* **What is being asked**
All lines with the word "частину" must be pulled from the entries below.

[Stored entries]
--- START ---
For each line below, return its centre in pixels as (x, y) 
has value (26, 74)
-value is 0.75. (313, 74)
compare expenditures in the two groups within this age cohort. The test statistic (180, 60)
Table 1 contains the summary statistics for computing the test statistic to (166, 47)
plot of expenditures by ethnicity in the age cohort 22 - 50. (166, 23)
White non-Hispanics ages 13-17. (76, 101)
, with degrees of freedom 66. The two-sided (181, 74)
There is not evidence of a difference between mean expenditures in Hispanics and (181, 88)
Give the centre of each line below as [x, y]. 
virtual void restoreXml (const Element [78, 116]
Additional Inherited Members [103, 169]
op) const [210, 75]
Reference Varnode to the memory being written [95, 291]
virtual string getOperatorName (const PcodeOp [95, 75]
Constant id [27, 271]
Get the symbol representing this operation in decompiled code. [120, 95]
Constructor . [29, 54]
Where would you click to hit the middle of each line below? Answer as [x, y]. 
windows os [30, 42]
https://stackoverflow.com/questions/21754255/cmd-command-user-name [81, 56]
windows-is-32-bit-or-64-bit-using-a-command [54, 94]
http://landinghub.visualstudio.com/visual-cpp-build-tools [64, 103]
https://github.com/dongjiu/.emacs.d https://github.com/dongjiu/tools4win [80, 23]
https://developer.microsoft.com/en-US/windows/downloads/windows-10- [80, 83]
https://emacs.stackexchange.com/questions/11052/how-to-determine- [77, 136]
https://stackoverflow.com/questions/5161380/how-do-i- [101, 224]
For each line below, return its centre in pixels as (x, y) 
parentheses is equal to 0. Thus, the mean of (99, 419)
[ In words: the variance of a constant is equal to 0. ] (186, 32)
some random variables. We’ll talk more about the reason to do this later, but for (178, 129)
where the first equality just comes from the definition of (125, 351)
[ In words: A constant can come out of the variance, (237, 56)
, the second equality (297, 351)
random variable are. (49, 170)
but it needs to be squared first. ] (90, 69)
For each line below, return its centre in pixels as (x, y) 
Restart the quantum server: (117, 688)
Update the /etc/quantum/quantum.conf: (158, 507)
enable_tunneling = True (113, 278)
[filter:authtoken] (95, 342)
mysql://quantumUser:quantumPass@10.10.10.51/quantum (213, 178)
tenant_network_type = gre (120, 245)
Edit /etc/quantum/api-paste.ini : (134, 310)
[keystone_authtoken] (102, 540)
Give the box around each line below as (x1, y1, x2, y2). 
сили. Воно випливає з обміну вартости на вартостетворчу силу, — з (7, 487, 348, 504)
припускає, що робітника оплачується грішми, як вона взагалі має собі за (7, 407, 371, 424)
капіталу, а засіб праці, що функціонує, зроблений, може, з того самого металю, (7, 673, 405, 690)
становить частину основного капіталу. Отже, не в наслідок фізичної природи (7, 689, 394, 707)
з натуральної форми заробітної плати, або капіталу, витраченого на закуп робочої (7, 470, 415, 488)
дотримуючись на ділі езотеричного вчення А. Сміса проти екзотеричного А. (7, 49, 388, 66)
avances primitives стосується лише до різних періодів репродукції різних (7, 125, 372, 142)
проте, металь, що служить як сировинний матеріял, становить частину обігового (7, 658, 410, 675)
--- END ---
--- START ---
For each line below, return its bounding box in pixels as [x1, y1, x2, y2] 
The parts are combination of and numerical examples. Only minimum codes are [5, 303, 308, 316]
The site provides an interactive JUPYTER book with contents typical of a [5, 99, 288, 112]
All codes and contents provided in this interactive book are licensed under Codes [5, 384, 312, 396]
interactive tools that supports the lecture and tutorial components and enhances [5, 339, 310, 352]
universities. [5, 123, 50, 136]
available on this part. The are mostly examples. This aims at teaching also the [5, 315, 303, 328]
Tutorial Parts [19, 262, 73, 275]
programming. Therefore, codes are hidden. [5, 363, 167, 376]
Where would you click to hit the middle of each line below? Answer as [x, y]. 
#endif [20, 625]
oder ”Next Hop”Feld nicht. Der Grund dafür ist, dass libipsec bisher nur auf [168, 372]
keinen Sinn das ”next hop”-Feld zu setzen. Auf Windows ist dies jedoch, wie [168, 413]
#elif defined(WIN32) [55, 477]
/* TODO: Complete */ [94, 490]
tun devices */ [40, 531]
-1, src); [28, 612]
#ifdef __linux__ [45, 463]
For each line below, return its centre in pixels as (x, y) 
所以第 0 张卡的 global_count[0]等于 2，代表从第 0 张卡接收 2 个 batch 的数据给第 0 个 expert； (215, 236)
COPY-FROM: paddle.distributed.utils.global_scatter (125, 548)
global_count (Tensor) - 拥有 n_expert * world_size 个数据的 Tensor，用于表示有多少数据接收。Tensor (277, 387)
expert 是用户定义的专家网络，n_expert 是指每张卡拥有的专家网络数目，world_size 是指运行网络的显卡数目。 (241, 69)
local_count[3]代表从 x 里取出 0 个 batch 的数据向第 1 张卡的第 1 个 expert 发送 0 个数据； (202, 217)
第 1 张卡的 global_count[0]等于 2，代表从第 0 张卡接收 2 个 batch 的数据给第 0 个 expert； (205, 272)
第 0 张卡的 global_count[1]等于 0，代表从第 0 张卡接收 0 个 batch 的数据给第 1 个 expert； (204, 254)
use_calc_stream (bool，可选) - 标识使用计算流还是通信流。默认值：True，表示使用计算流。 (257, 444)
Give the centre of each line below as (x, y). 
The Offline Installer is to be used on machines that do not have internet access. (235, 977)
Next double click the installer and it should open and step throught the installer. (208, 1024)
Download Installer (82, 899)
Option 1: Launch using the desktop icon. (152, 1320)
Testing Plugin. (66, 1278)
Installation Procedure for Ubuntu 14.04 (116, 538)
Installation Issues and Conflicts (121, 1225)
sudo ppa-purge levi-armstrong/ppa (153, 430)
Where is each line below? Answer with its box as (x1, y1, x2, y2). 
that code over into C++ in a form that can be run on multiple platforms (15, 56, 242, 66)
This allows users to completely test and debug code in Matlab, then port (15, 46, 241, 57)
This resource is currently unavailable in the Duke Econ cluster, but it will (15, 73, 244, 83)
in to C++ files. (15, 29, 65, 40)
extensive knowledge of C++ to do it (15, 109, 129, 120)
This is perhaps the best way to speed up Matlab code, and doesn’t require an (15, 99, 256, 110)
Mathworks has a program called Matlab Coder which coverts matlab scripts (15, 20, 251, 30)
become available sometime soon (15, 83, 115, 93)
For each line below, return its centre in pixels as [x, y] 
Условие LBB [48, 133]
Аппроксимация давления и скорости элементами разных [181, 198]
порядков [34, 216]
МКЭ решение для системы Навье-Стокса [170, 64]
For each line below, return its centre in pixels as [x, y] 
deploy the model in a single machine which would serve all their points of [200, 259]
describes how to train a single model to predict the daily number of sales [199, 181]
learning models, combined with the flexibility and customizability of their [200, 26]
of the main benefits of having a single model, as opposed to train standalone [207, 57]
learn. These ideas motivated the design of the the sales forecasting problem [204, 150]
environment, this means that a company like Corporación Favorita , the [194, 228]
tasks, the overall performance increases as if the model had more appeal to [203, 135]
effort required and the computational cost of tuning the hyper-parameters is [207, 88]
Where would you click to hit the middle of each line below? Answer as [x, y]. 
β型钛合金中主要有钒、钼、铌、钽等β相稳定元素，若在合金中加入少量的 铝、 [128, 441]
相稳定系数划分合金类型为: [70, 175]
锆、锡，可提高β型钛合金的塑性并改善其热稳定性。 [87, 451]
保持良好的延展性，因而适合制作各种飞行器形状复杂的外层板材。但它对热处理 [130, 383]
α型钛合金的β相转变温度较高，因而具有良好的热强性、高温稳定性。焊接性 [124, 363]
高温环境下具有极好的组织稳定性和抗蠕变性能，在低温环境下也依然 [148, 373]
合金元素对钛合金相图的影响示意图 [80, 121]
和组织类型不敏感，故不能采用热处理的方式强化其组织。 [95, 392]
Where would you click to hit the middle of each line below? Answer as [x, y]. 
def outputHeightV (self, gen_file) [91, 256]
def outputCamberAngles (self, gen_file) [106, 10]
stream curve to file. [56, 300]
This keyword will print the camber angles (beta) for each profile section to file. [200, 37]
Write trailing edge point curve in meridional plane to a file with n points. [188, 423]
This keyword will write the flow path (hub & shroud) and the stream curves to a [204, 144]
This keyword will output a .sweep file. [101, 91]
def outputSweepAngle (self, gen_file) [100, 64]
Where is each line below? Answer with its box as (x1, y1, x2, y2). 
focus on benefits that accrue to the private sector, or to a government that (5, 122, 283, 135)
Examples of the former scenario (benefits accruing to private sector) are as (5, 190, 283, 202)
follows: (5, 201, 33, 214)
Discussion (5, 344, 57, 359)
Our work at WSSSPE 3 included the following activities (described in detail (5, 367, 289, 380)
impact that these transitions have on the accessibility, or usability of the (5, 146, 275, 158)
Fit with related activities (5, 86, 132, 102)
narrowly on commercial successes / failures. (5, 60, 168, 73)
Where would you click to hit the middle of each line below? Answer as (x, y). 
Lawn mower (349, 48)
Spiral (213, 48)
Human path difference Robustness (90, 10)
--- END ---
--- START ---
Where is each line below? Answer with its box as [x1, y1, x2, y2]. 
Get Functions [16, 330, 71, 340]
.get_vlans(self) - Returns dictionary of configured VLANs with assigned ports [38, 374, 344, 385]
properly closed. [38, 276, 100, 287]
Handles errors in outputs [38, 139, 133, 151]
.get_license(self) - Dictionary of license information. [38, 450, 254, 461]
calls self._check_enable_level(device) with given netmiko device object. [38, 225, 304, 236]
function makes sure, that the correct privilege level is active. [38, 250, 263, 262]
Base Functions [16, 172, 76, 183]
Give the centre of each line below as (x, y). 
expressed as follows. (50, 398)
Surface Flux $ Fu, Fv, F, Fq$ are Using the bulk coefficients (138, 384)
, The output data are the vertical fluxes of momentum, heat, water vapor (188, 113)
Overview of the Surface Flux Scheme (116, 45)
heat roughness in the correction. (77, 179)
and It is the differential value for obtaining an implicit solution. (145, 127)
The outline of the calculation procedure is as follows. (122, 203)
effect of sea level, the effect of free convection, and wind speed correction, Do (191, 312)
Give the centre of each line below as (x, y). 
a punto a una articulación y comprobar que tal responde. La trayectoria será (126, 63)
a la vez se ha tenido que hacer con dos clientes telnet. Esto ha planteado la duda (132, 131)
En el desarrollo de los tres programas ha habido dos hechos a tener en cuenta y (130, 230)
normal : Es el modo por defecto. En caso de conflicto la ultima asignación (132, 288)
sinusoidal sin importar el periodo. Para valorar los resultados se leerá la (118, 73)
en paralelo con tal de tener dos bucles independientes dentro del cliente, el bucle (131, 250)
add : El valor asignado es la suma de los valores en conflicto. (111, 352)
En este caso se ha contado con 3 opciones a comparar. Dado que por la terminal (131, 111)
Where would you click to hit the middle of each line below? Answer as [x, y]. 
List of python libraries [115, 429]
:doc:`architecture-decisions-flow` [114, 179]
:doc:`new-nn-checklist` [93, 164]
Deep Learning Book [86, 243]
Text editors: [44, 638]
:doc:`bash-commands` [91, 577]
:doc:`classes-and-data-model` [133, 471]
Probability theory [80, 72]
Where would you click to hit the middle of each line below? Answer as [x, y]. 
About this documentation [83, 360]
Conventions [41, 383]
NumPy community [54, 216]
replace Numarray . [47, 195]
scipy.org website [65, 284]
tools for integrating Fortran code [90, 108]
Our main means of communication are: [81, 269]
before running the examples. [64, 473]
--- END ---
* **Reply**
становить частину основного капіталу. Отже, не в наслідок фізичної природи (7, 689, 394, 707)
проте, металь, що служить як сировинний матеріял, становить частину обігового (7, 658, 410, 675)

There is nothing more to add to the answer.